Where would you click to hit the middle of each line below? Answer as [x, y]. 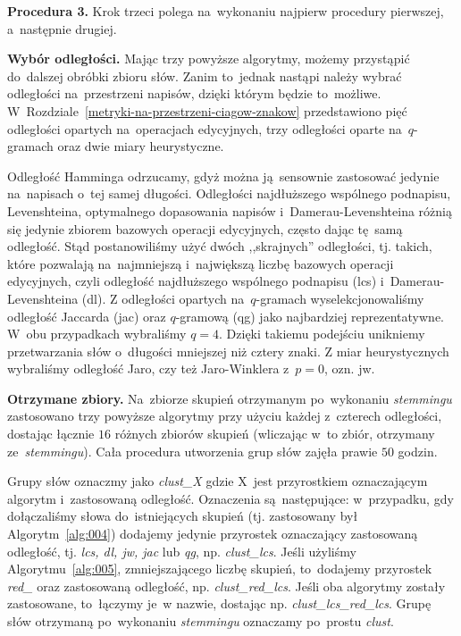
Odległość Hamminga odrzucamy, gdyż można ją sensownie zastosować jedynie [223, 176]
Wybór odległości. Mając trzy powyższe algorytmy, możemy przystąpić [209, 59]
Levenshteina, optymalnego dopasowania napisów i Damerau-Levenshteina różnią [230, 210]
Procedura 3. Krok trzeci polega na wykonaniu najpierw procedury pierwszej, [226, 11]
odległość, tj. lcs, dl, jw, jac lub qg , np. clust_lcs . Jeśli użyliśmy [182, 551]
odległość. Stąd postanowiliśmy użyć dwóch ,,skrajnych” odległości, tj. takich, [220, 246]
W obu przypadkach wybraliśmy [97, 334]
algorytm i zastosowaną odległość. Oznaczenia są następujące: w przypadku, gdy [230, 498]
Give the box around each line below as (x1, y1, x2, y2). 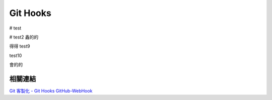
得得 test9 (9, 43, 30, 49)
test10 (9, 52, 22, 58)
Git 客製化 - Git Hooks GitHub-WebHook (9, 88, 93, 94)
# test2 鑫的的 (9, 34, 39, 40)
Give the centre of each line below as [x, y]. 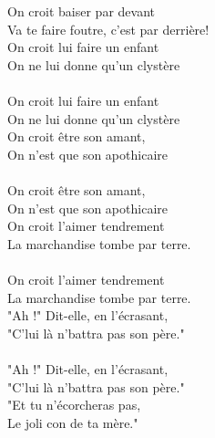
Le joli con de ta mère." [73, 422]
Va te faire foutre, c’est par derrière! [108, 29]
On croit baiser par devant [81, 11]
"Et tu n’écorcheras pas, [74, 405]
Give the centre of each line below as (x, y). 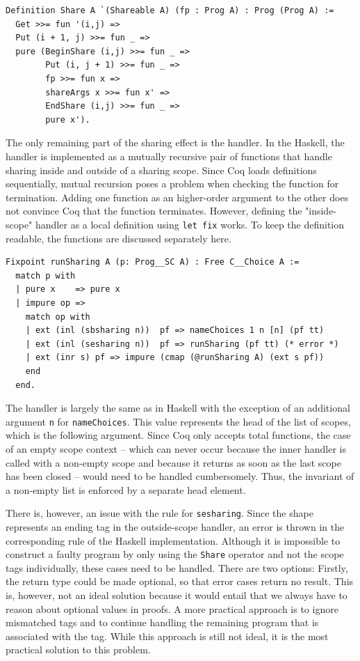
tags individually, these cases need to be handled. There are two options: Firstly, (177, 567)
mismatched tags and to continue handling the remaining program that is (162, 622)
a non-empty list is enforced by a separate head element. (126, 489)
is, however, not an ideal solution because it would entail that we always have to (177, 595)
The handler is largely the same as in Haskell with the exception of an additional (178, 408)
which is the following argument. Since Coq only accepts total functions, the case (178, 435)
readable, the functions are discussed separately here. (118, 238)
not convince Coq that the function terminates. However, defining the (154, 211)
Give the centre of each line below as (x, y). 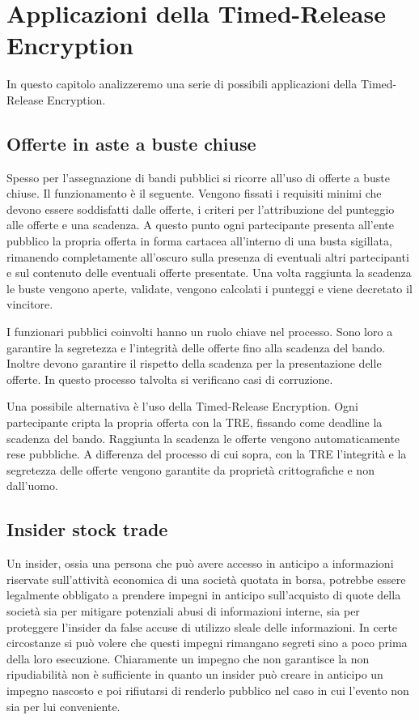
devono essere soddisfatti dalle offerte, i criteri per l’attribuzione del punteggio (201, 209)
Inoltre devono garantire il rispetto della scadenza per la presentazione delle (194, 363)
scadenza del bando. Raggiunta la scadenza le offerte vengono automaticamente (203, 438)
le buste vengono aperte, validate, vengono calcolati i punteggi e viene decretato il (209, 288)
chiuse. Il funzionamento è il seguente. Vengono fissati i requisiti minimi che (194, 193)
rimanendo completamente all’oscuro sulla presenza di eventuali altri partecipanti (208, 256)
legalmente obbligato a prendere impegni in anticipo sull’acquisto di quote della (204, 595)
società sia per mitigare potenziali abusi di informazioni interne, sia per (183, 610)
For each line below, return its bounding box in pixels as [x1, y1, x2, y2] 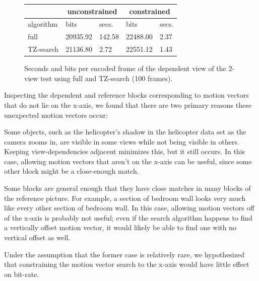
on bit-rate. [4, 268, 39, 279]
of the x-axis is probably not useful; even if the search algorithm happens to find [4, 212, 252, 223]
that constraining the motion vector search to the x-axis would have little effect [4, 259, 249, 269]
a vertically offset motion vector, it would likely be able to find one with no [4, 222, 236, 233]
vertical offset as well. [4, 232, 71, 243]
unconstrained [67, 6, 117, 16]
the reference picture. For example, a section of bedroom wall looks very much [4, 192, 246, 203]
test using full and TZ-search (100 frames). [40, 73, 173, 83]
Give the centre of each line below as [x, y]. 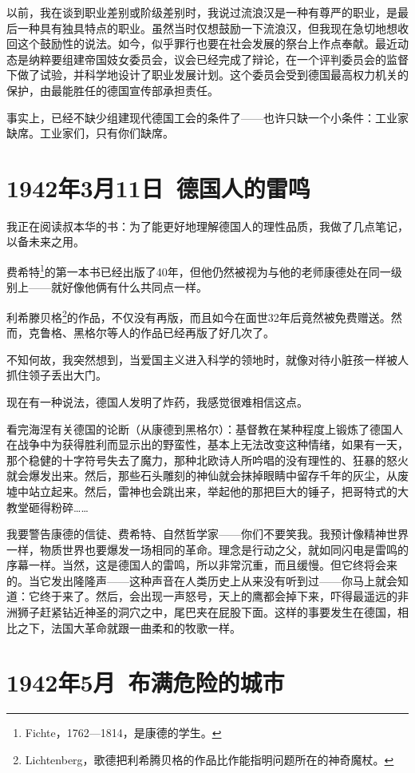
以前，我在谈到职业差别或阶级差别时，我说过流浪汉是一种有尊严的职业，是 [202, 12]
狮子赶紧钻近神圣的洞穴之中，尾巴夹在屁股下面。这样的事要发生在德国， [207, 612]
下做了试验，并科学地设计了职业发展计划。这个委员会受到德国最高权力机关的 [207, 75]
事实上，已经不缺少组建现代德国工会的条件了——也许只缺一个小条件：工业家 [207, 117]
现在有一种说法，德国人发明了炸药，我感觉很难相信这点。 [157, 401]
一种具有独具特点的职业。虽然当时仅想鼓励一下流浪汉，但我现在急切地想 [207, 28]
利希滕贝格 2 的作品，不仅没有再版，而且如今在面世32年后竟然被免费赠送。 [199, 315]
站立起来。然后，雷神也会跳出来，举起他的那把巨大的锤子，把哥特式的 [213, 491]
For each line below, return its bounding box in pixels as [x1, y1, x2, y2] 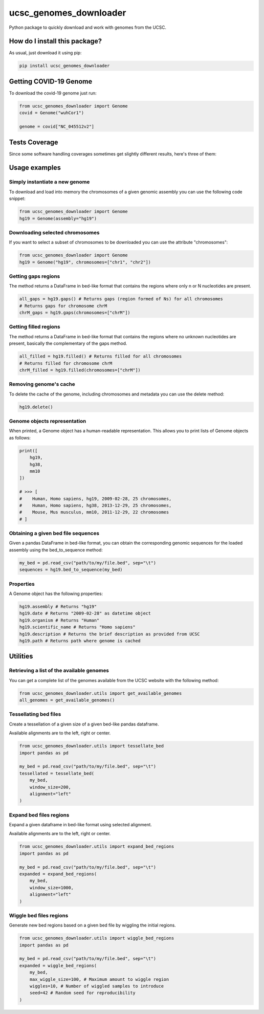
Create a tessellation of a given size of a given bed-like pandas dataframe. [9, 721, 159, 727]
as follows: [9, 435, 31, 441]
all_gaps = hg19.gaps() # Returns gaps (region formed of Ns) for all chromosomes [19, 296, 223, 302]
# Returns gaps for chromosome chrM [19, 303, 108, 309]
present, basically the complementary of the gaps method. [9, 340, 127, 347]
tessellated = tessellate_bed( [19, 771, 95, 776]
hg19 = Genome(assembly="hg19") [19, 216, 97, 221]
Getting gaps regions [9, 273, 60, 280]
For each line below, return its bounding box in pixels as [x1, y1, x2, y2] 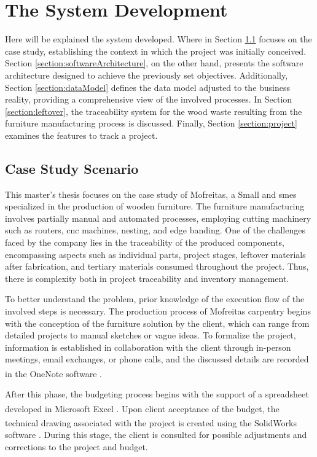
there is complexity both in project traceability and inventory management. [5, 271, 289, 284]
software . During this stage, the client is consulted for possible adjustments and [5, 428, 307, 441]
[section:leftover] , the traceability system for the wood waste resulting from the [5, 104, 302, 117]
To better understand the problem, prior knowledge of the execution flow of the [5, 292, 305, 305]
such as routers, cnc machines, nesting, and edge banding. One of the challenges [5, 224, 305, 236]
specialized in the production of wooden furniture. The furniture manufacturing [5, 200, 305, 213]
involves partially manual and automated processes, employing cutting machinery [5, 211, 311, 224]
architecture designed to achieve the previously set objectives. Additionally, [5, 68, 288, 81]
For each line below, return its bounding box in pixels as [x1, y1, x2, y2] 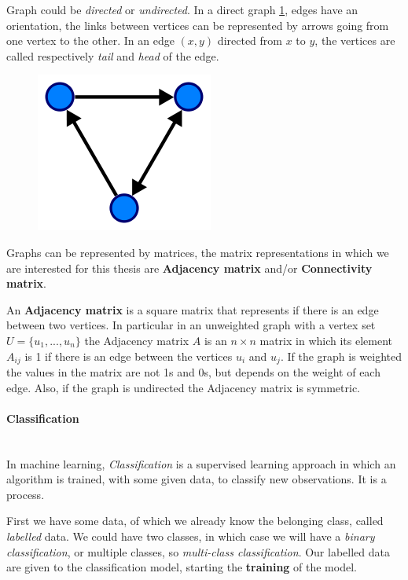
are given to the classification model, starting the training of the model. [6, 559, 357, 575]
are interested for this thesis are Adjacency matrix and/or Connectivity [6, 259, 373, 276]
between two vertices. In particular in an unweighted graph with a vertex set [6, 317, 376, 333]
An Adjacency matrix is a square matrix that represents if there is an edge [6, 301, 379, 318]
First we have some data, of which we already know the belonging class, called [6, 512, 384, 529]
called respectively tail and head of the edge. [6, 47, 219, 64]
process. [6, 486, 45, 502]
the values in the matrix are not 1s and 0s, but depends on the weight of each [6, 363, 380, 380]
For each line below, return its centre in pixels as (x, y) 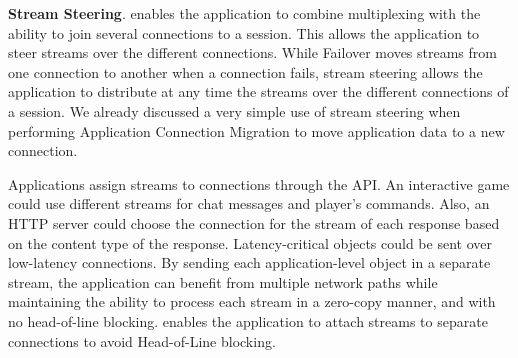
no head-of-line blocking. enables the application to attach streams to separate (248, 320)
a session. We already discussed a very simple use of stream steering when (234, 110)
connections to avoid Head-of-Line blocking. (142, 340)
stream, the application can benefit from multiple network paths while (223, 281)
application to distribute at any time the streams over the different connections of (258, 91)
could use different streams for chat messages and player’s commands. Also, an (249, 203)
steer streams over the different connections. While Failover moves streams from (252, 52)
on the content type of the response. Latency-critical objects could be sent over (250, 242)
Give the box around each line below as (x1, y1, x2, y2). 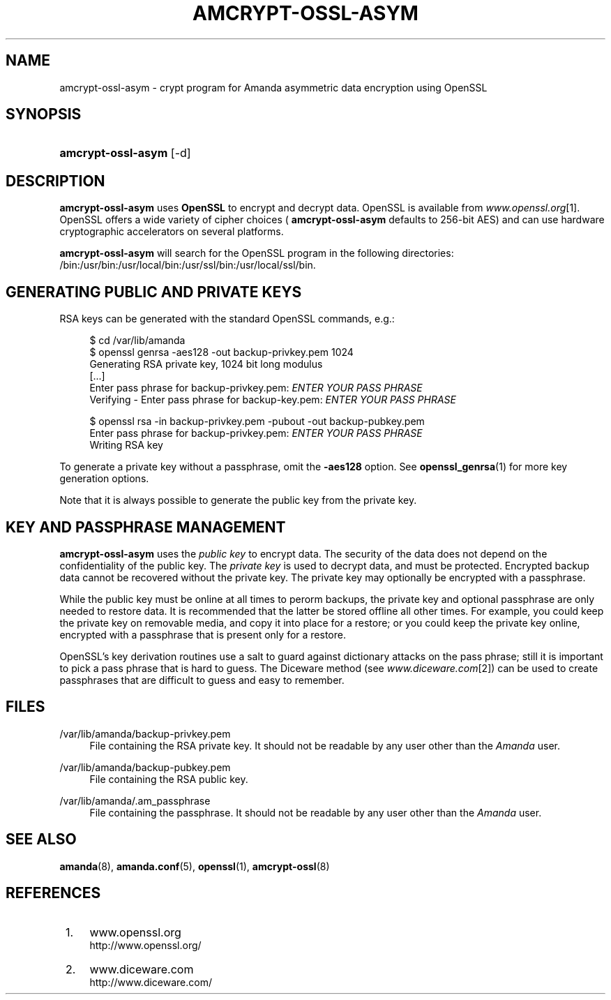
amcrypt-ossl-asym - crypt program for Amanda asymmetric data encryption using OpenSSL (59, 81, 488, 94)
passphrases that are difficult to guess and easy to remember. (59, 673, 345, 686)
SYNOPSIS (6, 105, 82, 124)
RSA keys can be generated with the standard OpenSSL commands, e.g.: (59, 313, 395, 325)
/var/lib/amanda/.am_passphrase (59, 794, 211, 807)
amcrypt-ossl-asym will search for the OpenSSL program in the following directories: (59, 247, 454, 260)
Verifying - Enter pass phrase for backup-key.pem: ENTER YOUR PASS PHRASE (89, 394, 456, 406)
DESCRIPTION (6, 172, 105, 190)
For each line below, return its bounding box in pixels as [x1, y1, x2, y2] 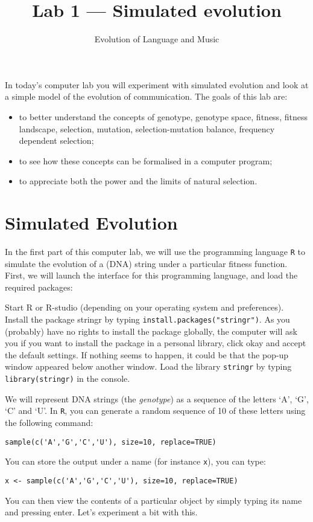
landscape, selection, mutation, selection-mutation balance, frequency [19, 122, 275, 135]
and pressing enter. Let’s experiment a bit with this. [5, 506, 198, 518]
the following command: [5, 416, 93, 429]
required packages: [5, 280, 73, 293]
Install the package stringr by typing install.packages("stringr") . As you [5, 313, 290, 326]
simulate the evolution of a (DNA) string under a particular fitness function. [5, 257, 288, 269]
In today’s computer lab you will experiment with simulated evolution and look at [5, 78, 309, 91]
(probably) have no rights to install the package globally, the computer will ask [5, 324, 297, 337]
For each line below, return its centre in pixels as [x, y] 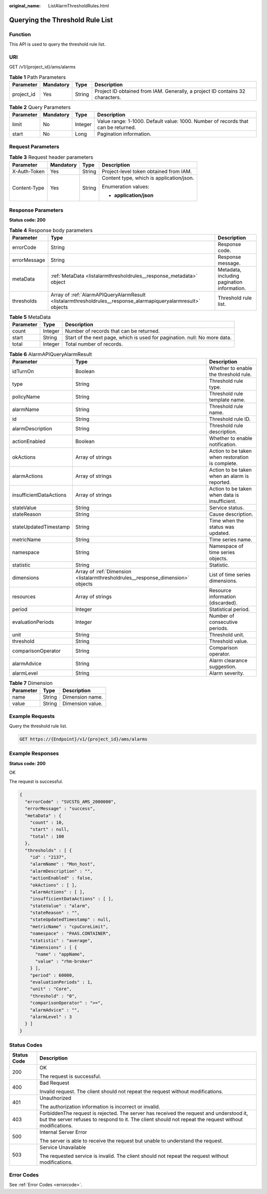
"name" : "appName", [60, 954]
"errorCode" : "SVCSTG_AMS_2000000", [70, 802]
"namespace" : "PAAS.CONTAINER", [70, 934]
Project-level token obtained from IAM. [147, 171]
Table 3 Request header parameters [51, 157]
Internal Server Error [64, 1132]
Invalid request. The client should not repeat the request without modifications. [132, 1092]
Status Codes [26, 1045]
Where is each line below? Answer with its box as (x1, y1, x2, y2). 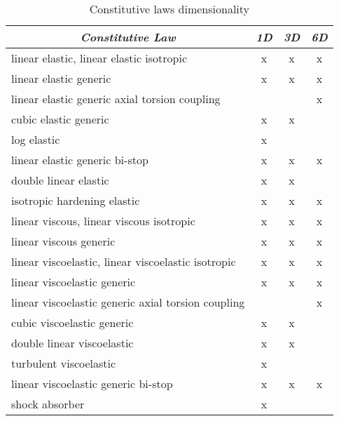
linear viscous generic (11, 233, 116, 249)
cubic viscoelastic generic (11, 314, 134, 330)
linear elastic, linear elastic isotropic (11, 50, 188, 66)
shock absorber (11, 396, 85, 412)
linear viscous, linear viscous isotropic (11, 213, 195, 229)
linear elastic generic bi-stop (11, 152, 148, 168)
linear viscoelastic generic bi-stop (11, 375, 173, 392)
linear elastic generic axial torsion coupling (11, 91, 221, 107)
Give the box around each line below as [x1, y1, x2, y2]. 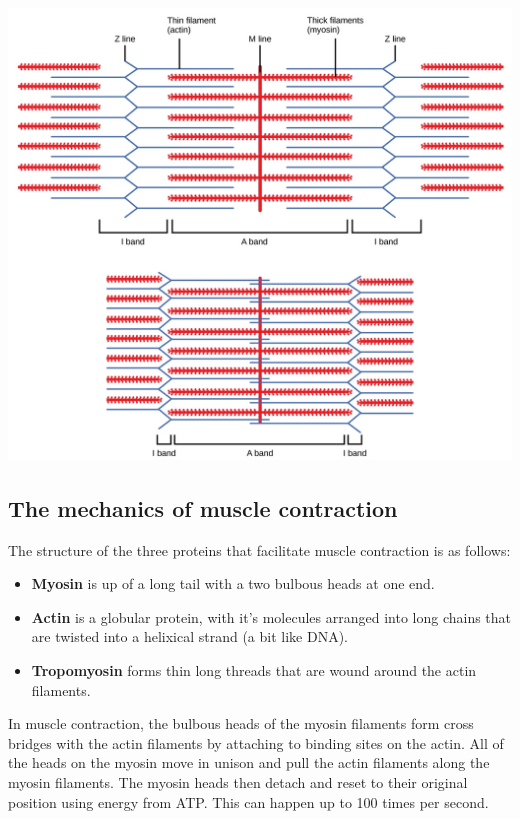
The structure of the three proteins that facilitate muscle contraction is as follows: [8, 539, 511, 560]
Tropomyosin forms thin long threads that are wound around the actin [31, 660, 477, 680]
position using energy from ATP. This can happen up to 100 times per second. [8, 791, 489, 812]
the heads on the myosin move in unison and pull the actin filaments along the [8, 752, 490, 773]
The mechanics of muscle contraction [8, 492, 398, 523]
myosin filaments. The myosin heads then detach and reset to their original [8, 771, 468, 792]
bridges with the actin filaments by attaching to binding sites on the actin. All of [8, 732, 504, 753]
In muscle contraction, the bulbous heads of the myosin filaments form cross [8, 713, 474, 734]
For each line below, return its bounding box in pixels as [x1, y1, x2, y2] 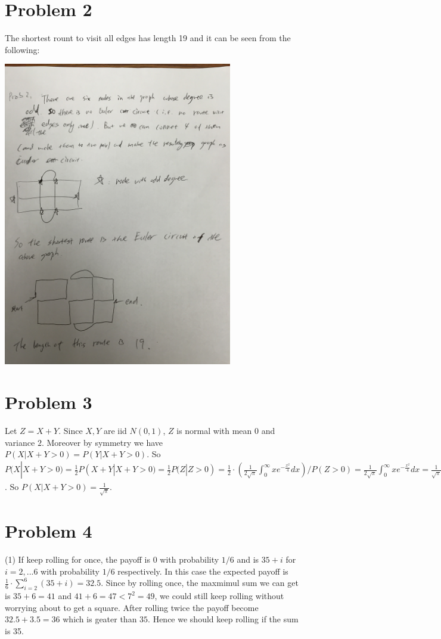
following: [5, 43, 40, 55]
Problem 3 [5, 390, 92, 414]
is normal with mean [176, 424, 252, 436]
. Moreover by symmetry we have [41, 436, 163, 448]
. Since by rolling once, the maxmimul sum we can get [101, 576, 299, 589]
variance [5, 436, 35, 448]
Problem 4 [5, 519, 92, 543]
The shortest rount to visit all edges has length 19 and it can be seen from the [5, 32, 291, 44]
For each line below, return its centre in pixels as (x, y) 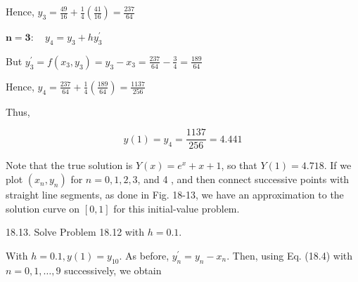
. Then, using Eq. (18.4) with (290, 255)
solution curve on (43, 208)
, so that (239, 165)
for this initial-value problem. (177, 208)
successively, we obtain (113, 270)
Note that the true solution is (69, 165)
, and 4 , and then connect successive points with (243, 179)
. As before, (144, 255)
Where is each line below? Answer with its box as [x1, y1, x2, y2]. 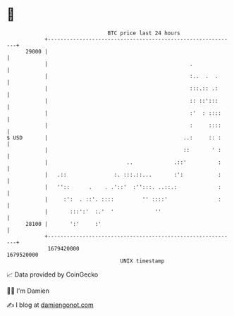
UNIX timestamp [120, 257, 165, 265]
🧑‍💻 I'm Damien [6, 286, 50, 295]
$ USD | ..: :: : [6, 134, 221, 141]
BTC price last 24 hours [107, 30, 180, 37]
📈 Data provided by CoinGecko [6, 270, 99, 279]
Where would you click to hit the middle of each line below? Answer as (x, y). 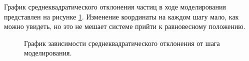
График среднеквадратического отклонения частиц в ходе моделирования (115, 6)
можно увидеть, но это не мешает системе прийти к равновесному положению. (125, 26)
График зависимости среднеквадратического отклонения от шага (122, 43)
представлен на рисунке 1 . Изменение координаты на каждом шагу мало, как (121, 16)
------------------------------------------------
• **Description of the task**
Each line from the first line of the listing above through the line containing "is, however, not" is to be written out exactly, and the pictures are to be left out.

• **Exercise answer**
Where would you click to hit the middle of each line below? Answer as [x, y]. 
Odległość Hamminga odrzucamy, gdyż można ją sensownie zastosować jedynie [223, 176]
Wybór odległości. Mając trzy powyższe algorytmy, możemy przystąpić [209, 59]
Levenshteina, optymalnego dopasowania napisów i Damerau-Levenshteina różnią [230, 210]
Procedura 3. Krok trzeci polega na wykonaniu najpierw procedury pierwszej, [226, 11]
odległość, tj. lcs, dl, jw, jac lub qg , np. clust_lcs . Jeśli użyliśmy [182, 551]
odległość. Stąd postanowiliśmy użyć dwóch ,,skrajnych” odległości, tj. takich, [220, 246]
W obu przypadkach wybraliśmy [97, 334]
algorytm i zastosowaną odległość. Oznaczenia są następujące: w przypadku, gdy [230, 498]
Give the box around each line below as (x1, y1, x2, y2). 
得得 test9 (9, 43, 30, 49)
test10 (9, 52, 22, 58)
Git 客製化 - Git Hooks GitHub-WebHook (9, 88, 93, 94)
# test2 鑫的的 (9, 34, 39, 40)
Give the centre of each line below as [x, y]. 
Le joli con de ta mère." [73, 422]
Va te faire foutre, c’est par derrière! [108, 29]
On croit baiser par devant [81, 11]
"Et tu n’écorcheras pas, [74, 405]
Give the centre of each line below as (x, y). 
tags individually, these cases need to be handled. There are two options: Firstly, (177, 567)
mismatched tags and to continue handling the remaining program that is (162, 622)
a non-empty list is enforced by a separate head element. (126, 489)
is, however, not an ideal solution because it would entail that we always have to (177, 595)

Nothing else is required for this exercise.